Dois anos se passaram desde que fomos presenteados com a receita da mulher ideal, publicada em revista nacionalmente conhecida. Em pleno século XXI, quase sessenta anos depois da revolução sexual feminina, havíamos entrado na era da “Bela, recatada e do lar”. Receitas de bolo, modelitos acinturados e penteados estruturados voltariam à crista da onda, para a satisfação de inúmeras mulheres cansadas da liberdade e da independência econômica conquistadas a duras penas ao longo de tantos anos.
Sabemos que o sistema sempre se aprimora com o passar do tempo. Qual não foi minha surpresa ao deparar-se com o novo patamar de depuração e purificação da sociedade? Chegamos finalmente à era dos Belos, fortes e sarados!

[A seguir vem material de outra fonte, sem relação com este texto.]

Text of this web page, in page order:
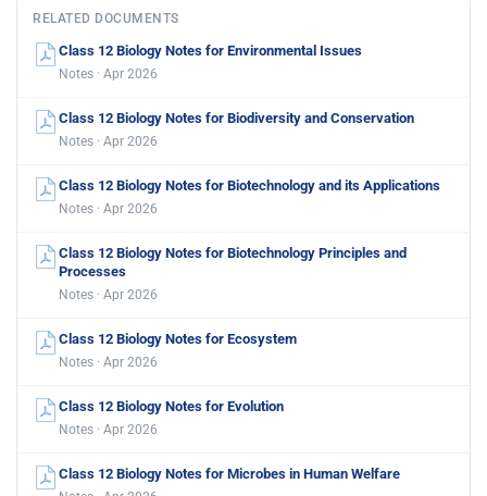
RELATED DOCUMENTS
Class 12 Biology Notes for Environmental Issues
Notes · Apr 2026
Class 12 Biology Notes for Biodiversity and Conservation
Notes · Apr 2026
Class 12 Biology Notes for Biotechnology and its Applications
Notes · Apr 2026
Class 12 Biology Notes for Biotechnology Principles and
Processes
Notes · Apr 2026
Class 12 Biology Notes for Ecosystem
Notes · Apr 2026
Class 12 Biology Notes for Evolution
Notes · Apr 2026
Class 12 Biology Notes for Microbes in Human Welfare
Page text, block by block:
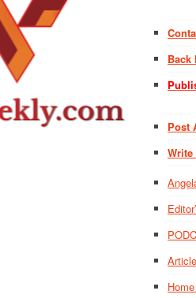
Back
Post
Write
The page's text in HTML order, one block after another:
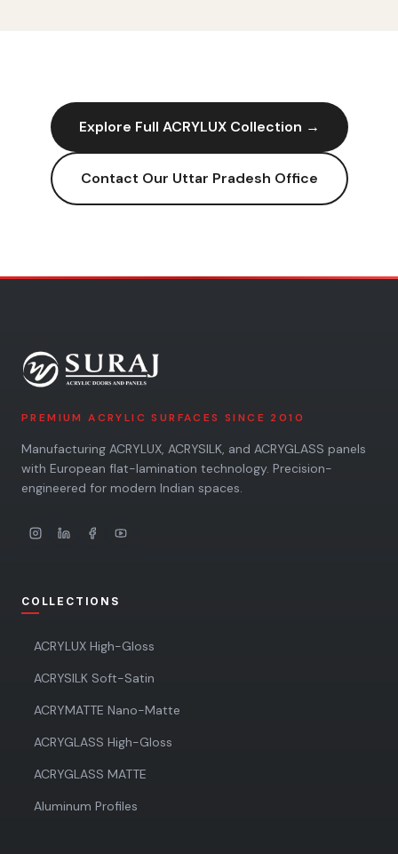
Explore Full ACRYLUXCollection →
Contact Our Uttar Pradesh Office
PREMIUM ACRYLIC SURFACES SINCE 2010
Manufacturing ACRYLUX, ACRYSILK, and ACRYGLASS panels
with European flat-lamination technology. Precision-
engineered for modern Indian spaces.
COLLECTIONS
ACRYLUX High-Gloss
ACRYSILK Soft-Satin
ACRYMATTE Nano-Matte
ACRYGLASS High-Gloss
ACRYGLASS MATTE
Aluminum Profiles
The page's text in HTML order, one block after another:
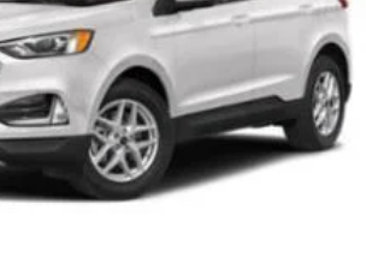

Vejam que beleza! O novo modelo não vinha mais estampado como manual de comportamento em revista da moda, mas através de um decreto presidencial! Sim, porque a partir da data de sua publicação, o Decreto passaria a considerar que salões de beleza, barbearias e academias de ginástica seriam atividades essenciais, equiparados aos transportes públicos, hospitais e comércio de gêneros alimentícios. Portanto, estariam autorizados a funcionar normalmente nas cidades, mesmo no decorrer da quarentena decorrente da pandemia da covid-19.
Considerando-se o caráter altamente contagioso do vírus que vem provocando um dos maiores desastres sanitários da humanidade, além do índice de letalidade, é de se supor que os assíduos frequentadores desses estabelecimentos se exporão ao contágio, mas que aqueles verdadeiramente fortes não sucumbirão. Fortes e altaneiros, os valentes sobreviventes representarão o melhor do nosso povo, do nosso Brasil varonil.

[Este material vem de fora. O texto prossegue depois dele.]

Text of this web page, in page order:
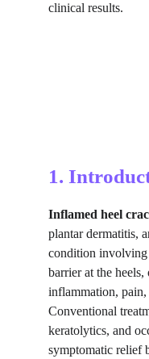
clinical results.
1.
Inflamed heel
plantar dermatitis,
condition involving
barrier at the
inflammation,
Conventional
keratolytics, and
symptomatic relief
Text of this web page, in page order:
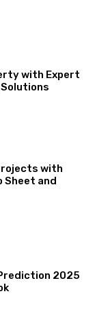
with Expert
with
Sheet and
2025
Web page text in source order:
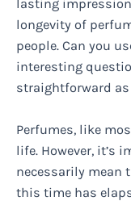
lasting impression
longevity of
people. Can you
interesting
straightforward
Perfumes, like
life. However, it’s
necessarily mean
this time has
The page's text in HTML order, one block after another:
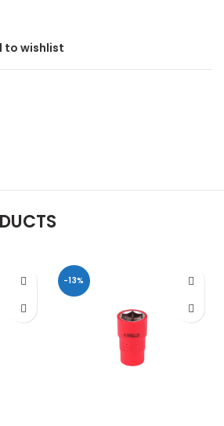
to wishlist
-13%
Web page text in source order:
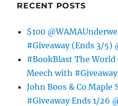
RECENT POSTS
$100
#Giveaway (Ends 3/5)
#BookBlast The World
Meech with #Giveaway
John Boos & Co Maple
#Giveaway Ends 1/26
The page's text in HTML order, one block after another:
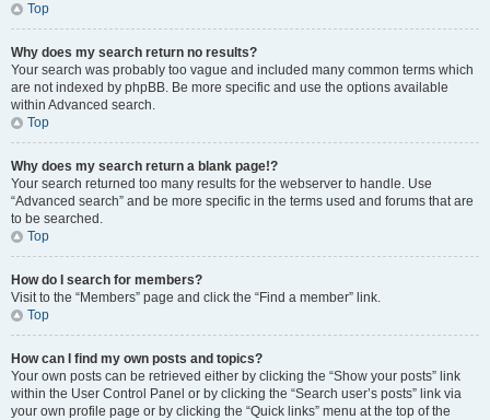
Top
Why does my search return no results?
Your search was probably too vague and included many common terms which
are not indexed by phpBB. Be more specific and use the options available
within Advanced search.
Top
Why does my search return a blank page!?
Your search returned too many results for the webserver to handle. Use
“Advanced search” and be more specific in the terms used and forums that are
to be searched.
Top
How do I search for members?
Visit to the “Members” page and click the “Find a member” link.
Top
How can I find my own posts and topics?
Your own posts can be retrieved either by clicking the “Show your posts” link
within the User Control Panel or by clicking the “Search user’s posts” link via
your own profile page or by clicking the “Quick links” menu at the top of the

Chegamos então ao objetivo final da política governamental para o complexo problema da pandemia? Estaria eu enganada ou isso não faz você se lembrar de um outro período da história da humanidade, muito famoso, que culminou na proliferação de campos de concentração?

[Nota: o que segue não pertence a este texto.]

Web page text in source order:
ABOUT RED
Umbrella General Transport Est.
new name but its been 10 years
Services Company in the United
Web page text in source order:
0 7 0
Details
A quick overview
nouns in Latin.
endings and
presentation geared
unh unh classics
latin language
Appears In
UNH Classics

Nada disso faz você levantar o alerta vermelho?
De minha parte, prefiro lembrar-me de Ettore Scola, o célebre e premiado diretor de cinema italiano, que, dentre outros filmes maravilhosos, resolveu dedicar uma de suas películas, de sua arte, aos feios, aos excluídos, aos desamparados.
Melhor sermos todos “Feios, Sujos e Malvados”.
* Eliane de C. Costa Ribeiro é juíza do Trabalho aposentada (Tribunal Regional do Trabalho da 15ª Região)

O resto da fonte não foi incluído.